Managing, the next challenge for AI

Dr. Alastair Moore
AI & web3, educator, entrepreneur, investor
Share this:

Most people experience AI today as a kind of assistant or co-pilot. You give it a prompt, it produces an answer — often useful, sometimes brilliant, sometimes wrong. But real organizations don’t just need tasks executed. They need projects completed. 

This is where the idea of a Manager Agent comes in: an AI system designed to plan, assign, monitor, adapt, and communicate in human-AI teams. In other words, not just an intelligent worker, but an intelligent manager.

The Manager Agent Challenge, recently published by the team from DeepFlow at the 2025 International Conference on Distributed Artificial Intelligence in London, is a new research benchmark, designed to test exactly this. The paper is now available on arXiv.

Reasoning Isn’t Enough

One of the most striking findings from the paper is that better reasoning alone doesn’t solve the management problem. 

Having no manager is preferable to having a bad one! 

Take a look at Figure 2 from the paper:

The chart shows how different Manager Agents performed across goals, constraints, and time. Agents with strong reasoning (think “Chain-of-Thought” style planning) hit more goals. 

But they still:

  • Blew through time budgets.
  • Struggled with shifting stakeholder preferences.
  • Neglected governance checks.

In other words: you can be smart and still manage badly.

The Four Hard Problems

Our research frames four frontiers challenges that define the Manager Agents.

  1. Hierarchical planning
    AI must learn when to break tasks down, when to refine further, and when to stop. Over-decomposition wastes time; under-decomposition causes bottlenecks.

  2. Balancing multiple objectives
    Every business knows that cost, speed, compliance, and satisfaction pull in different directions. AI needs to optimize across these moving targets, not just pick one.

  3. Ad-hoc teaming
    Teams are dynamic. People join, leave, or switch roles mid-project. AI must adapt workflows when the roster changes.
  4. Governance by design
    Rules and regulations can’t be an afterthought. The Manager Agent has to enforce constraints as part of execution, not just audit after the fact.

Two Styles of AI Manager

When our researchers tested large language models, they noticed two very different “personalities”:

  • Proactive orchestrators (e.g. GPT-5) — heavy use of task decomposition, refinement, and dependency mapping.

  • Reactive communicators (e.g. GPT-4.1) — frequent messaging, status checks, and surface-level coordination.
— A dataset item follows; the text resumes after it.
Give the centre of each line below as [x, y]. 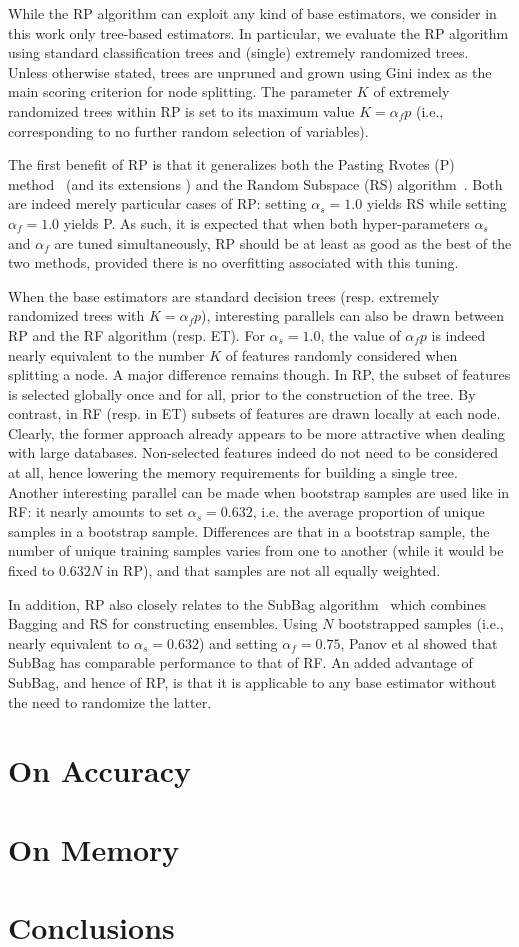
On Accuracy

Here’s Table 2 from the paper that shows operator usage:

This table shows the action usage frequencies (CoT policy). GPT-5 emphasizes diverse planning operators (decomposition, refinement, dependency management), forming proactive orchestration chains. GPT-4.1 relies more heavily on messaging, status checks, and no-ops, reflecting a reactive style with narrower exploration of the action space.

This divergence is fascinating: it suggests AI “management styles” may need to be matched to industry, specific project or team culture.

The Stakeholder Blind Spot

One surprising finding: across hundreds of repeated runs, less than 5% of agent actions involved engaging with stakeholders.

That means agents rarely paused to clarify shifting preferences or report status. For human managers, this would be a disaster — imagine running a project without client check-ins!

Improving this “stakeholder metric” may be as important as raw reasoning power.

Building MA-Gym

To study these problems, our team built and released the open source Manager Agent Gym (MA-Gym): a simulated environment where agents are dropped into realistic workflows (finance, healthcare, legal, tech) and must juggle goals, constraints, preferences, and team churn.

Here’s an extract from Table 4 from the paper, which lists some of the scenarios:

Further examples include:

  • A “Legal Global Data Breach” scenario where rules change mid-way.
  • A “Financial Portfolio Rebalance” with conflicting objectives.
  • A “Healthcare Vaccine Rollout” with shifting team composition.

Each workflow stresses different aspects of management skill.

Why It Matters for Business and Research

For businesses, the message is clear: orchestration is the bottleneck. Without governance, adaptability, and stakeholder engagement, AI won’t create reliable outcomes and deliver outcomes.

For researchers, MA-Gym provides a platform to test new ideas:

  • Can preference drift be handled with lightweight adaptation?
  • How do we prevent human bottlenecks on the critical path?
  • What’s the right balance between proactive planning and reactive communication?

Closing Thought

We often treat AI progress as a race for better reasoning. But in real organizations, intelligence is not enough. Execution, coordination, and compliance are what deliver value.

At DeepFlow, we’re addressing those challenges. This work is published at the 2025 International Conference on Distributed Artificial Intelligence in London and being presented on Nov 21-24, 2025. Come and discuss in person!